= Phuture 303 =

Phuture 303 was an acid house music group founded in 1996 by DJ Spank Spank. Its members included Roy Davis Jr., Damon Neloms (a.k.a. Professor Trax), L.A. Williams, Ron Maney a.k.a. DJ Skull and Rio "The Musician" Lee.

Phuture 303 released several singles and two full-length albums "Alpha & Omega" in 1996 and "Survival's Our Mission" in 2001.

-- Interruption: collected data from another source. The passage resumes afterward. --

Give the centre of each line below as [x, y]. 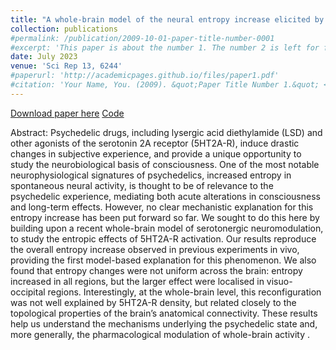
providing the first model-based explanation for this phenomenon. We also [163, 260]
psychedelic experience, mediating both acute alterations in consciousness [165, 196]
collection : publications [64, 29]
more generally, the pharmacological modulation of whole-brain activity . [160, 334]
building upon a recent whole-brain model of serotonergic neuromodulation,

In 2014, Pierre and Smith reunited as PHUTURE with Lee.,

== Members ==
- Spanky, a.k.a. DJ Spank-Spank, (Earl Smith Jr.)
- DJ Skull (Ron Maney)
- Roy Davis Jr.
- L.A. Williams
- Lothario "Rio" Lee* Roy Davis Jr.
- Damon Neloms a.k.a. Professor Trax

== Discography ==
=== Singles and maxi-singles ===
- Acid Soul (1997)
- Phreedom! (1997)
- Hardfloor Will Survive (Hardfloor vs. Phuture 303) (1998)
- Thunder Part One (2000)
- Thunder Part Two (2000)
- Soulgers Of Tekkno (2000)

=== Albums ===
- Alpha & Omega (1996)
- Survival's Our Mission (2001)

=== Remixes ===
- DJ Pierre: Matrix Chamber (Phuture 303 Deep Underground Mix) (1999)
- Zzino vs. Filterheadz: No Weapons (Phuture 303 Remix) (2002)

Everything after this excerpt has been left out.